2009-11-04T12:22:00.000-08:00

Inspiration comes in many forms--the idea to start a blog may well have come from watching 'Julie & Julia' WAY too many times on flights to and from Europe this week...almost 24 hours of plane-time certainly gave me a lot of time to ponder what I might write about. Julie chose cooking--I'll go for my favorite subject since my sophomore year in college, all things genetic.

The reason for the trip to Geneva was to attend the Human Genome Organization (HUGO) Symposium on Genomics and Ethics, Law and Society (GELS) (http://www.hugoevents.org/gels/) and deliver my perspective on the personal--or direct-to-consumer--genetics industry. Although I'm no longer employed by 23andMe (a company I co-founded and am still on the board), I could at least offer a perspective on the past three years as this fledgling industry took off. The premise of it is quite simple--if you want access to your genetic data, you can order a kit, spit, and you're soon on your way to personal discoveries of all sorts. (www.23andme.com)

I still strongly believe in the main reason why my co-founder, Anne Wojcicki, and I started 23andMe in the first place--to take genetics out of the protective realm of the scientific community and make it accessible to the lay public. Sure, it's still quite early in our understanding of human DNA, especially when it comes to the genetic basis of complex diseases like Alzheimer's and Parkinson's. Frankly, this deficit of knowledge is what inspired the research mission of the company (23andWe)--by arming people with their own genetic data and giving them the tools to share information about their own state of being, 23andMe could contribute to genetic correlation studies that hold the promise of revolutionizing, and personalizing, healthcare.

So, back to Geneva. The usual arrows were flying at the HUGO conference...a few, very vocal scientists seem to be quite threatened by this notion of democratizing DNA. They characterize it as "trivializing", which simply doesn't make sense. I just don't agree that providing people with their genetic data, which would be virtually impossible for them to derive on their own, demeans or trivializes it. Rather, I think the research community has taken the notion of "human subject protection" way too far, to the point of unchecked paternalism (for more on this, check out Anne's post here, http://j.mp/RHIrX). And I do think the lay public is capable of understanding that what is currently known about their DNA is mostly a work-in-progress.

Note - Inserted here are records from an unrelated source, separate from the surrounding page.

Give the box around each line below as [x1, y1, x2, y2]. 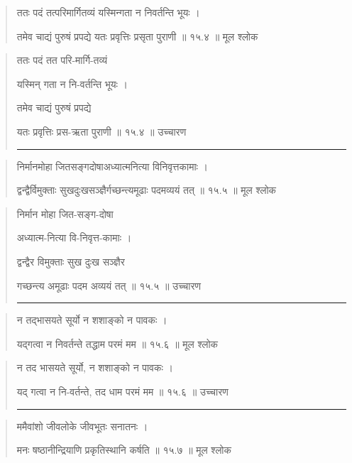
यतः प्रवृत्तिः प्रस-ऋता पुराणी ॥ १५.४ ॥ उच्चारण [16, 124, 187, 138]
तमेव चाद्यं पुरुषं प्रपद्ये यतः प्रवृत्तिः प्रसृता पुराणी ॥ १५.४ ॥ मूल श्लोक [16, 28, 258, 43]
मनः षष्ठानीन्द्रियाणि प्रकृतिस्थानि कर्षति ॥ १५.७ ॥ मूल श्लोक [16, 442, 231, 457]
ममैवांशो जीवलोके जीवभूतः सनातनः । [16, 418, 148, 433]
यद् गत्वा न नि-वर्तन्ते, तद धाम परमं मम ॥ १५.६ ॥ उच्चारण [16, 383, 229, 398]
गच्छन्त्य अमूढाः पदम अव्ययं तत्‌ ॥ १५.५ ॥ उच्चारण [16, 278, 201, 293]
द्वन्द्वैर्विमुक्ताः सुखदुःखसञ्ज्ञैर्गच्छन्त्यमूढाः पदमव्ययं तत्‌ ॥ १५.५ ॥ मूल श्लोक [16, 183, 277, 197]
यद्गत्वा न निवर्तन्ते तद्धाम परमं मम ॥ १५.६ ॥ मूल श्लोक [16, 336, 219, 351]
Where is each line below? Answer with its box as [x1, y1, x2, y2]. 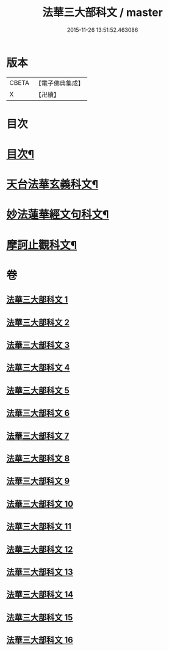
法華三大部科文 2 [6, 317, 70, 328]
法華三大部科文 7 [6, 430, 70, 441]
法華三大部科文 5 [6, 385, 70, 395]
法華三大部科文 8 [6, 453, 70, 463]
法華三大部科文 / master [42, 6, 163, 20]
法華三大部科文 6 [6, 408, 70, 419]
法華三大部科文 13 [6, 567, 73, 577]
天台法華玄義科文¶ [6, 178, 99, 191]
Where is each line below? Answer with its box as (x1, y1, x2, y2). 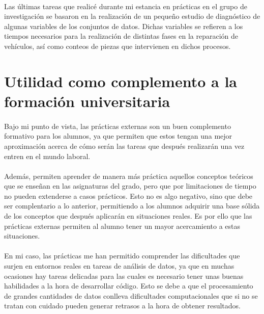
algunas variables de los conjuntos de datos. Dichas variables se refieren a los (4, 20, 243, 31)
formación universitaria (4, 90, 170, 111)
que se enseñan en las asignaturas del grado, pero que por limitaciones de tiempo (4, 180, 256, 191)
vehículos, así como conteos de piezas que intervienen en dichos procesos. (4, 40, 231, 51)
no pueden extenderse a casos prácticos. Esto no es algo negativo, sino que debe (4, 190, 253, 201)
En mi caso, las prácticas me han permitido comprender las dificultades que (4, 250, 240, 261)
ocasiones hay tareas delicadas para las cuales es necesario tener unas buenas (4, 270, 244, 281)
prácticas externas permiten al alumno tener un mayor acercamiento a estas (4, 220, 241, 231)
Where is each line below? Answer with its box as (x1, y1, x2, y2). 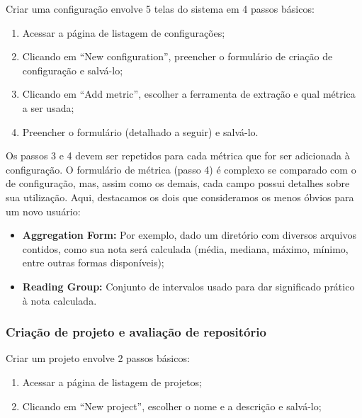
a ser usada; (22, 100, 74, 115)
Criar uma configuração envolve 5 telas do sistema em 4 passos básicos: (6, 1, 315, 16)
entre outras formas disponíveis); (22, 255, 164, 270)
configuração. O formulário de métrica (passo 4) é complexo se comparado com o (6, 162, 356, 176)
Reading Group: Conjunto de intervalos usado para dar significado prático (22, 278, 355, 293)
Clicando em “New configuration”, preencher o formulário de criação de (22, 49, 333, 64)
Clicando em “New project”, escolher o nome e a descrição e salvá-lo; (22, 398, 322, 413)
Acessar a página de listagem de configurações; (22, 25, 225, 40)
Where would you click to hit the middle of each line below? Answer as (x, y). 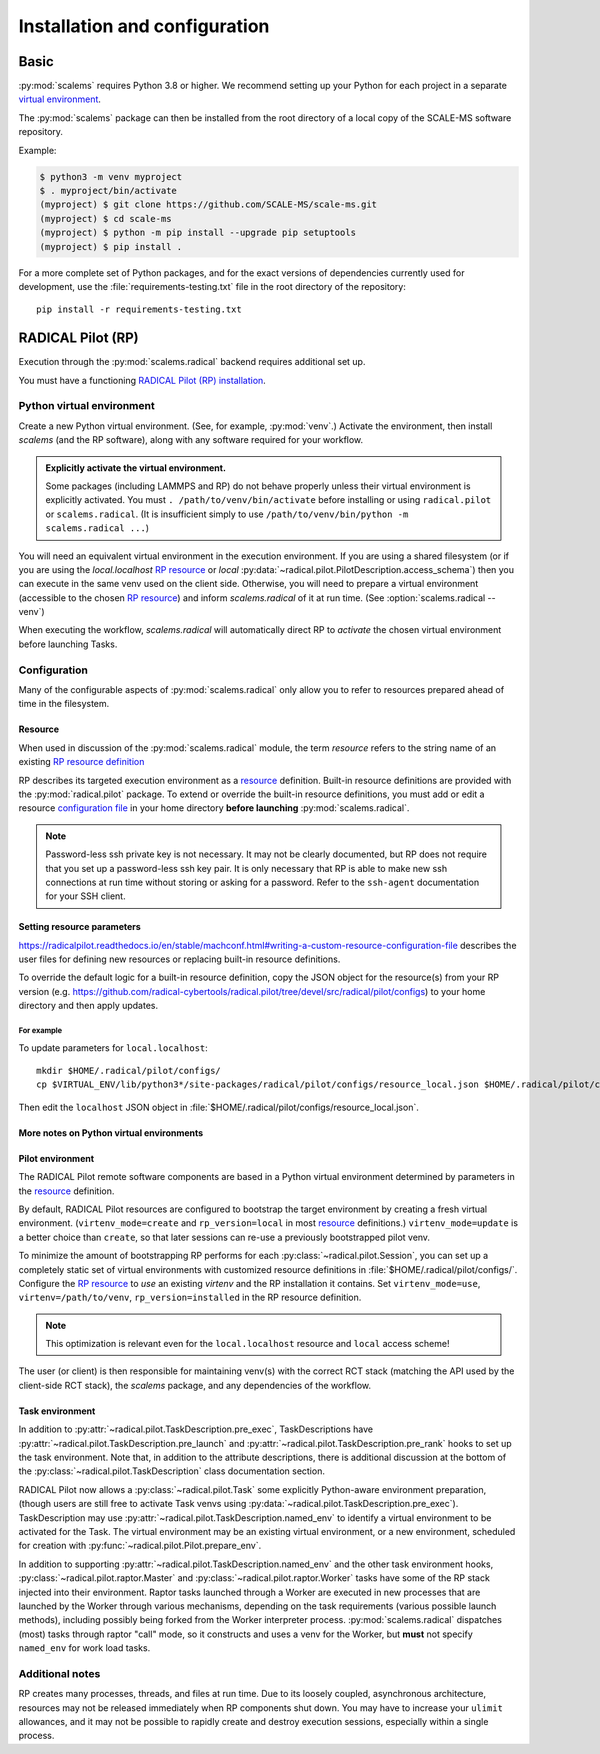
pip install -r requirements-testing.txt (139, 309)
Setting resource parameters (80, 927)
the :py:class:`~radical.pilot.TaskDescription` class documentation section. (171, 1471)
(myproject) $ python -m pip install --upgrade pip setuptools (198, 233)
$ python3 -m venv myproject (111, 176)
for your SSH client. (85, 896)
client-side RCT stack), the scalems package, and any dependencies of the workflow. (195, 1385)
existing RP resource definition (81, 762)
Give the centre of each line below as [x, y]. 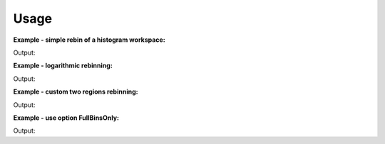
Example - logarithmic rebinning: [63, 66]
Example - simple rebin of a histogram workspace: [89, 40]
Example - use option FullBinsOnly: [66, 118]
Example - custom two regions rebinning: [76, 92]
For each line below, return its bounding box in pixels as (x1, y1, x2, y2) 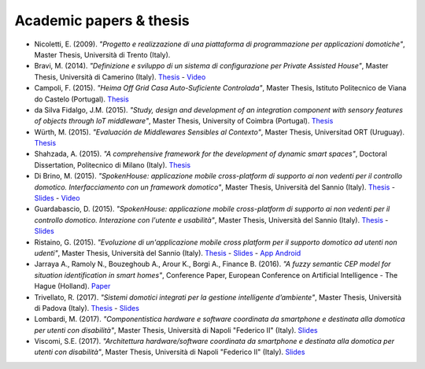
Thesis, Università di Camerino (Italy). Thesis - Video (34, 72, 206, 82)
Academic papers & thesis (14, 12, 190, 29)
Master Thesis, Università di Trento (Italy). (34, 50, 171, 59)
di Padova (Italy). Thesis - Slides (34, 303, 139, 312)
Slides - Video (34, 194, 80, 203)
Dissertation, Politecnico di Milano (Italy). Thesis (34, 160, 191, 169)
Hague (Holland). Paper (34, 282, 111, 291)
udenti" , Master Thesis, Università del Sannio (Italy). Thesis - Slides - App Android (34, 248, 301, 257)

At the HUGO dinner (and the ever-curious yet delicious Swiss cuisine!), I sat next to a very cordial Dutch scientist who continued with the refrain that it's too soon to start exposing people to their genetic data. I turned that comment around on him and asked, "When WILL it be time? When we have a perfect understanding of what it all means?" This mindset smacks of genetic exceptionalism, that somehow genetic information needs to be treated differently than other types of health data. If physicians had waited until the understanding of the role of cholesterol in heart disease was perfectly mapped out, as patients we'd STILL not be getting those test results, because scientists are continuing to learn more and more as these data are further analyzed. Just read through the Wikipedia entry for cholesterol, http://en.wikipedia.org/wiki/Cholesterol, and you realize it's not as straight-forward as we're all led to believe.

What IS straight-forward is possibly finding out you're a carrier for diseases like cystic fibrosis, sickle-cell anemia or hemochromatosis. These are well-proven genetic facts that some 23andMe customers are finding out, often for the first time. And then there's the whole ancestry angle...it's possible you could find unknown cousins through the new (still beta) feature called Relative Finder.

The bottom line is that this is only the beginning of a new information era, and over 30,000 people have already chosen to forge the path that we hope leads to a better understanding of ourselves.

Meanwhile, my new mission dedicated to the study of Alzheimer's disease is moving ahead, through the Brainstorm Research Foundation. More news to follow soon on that front, too.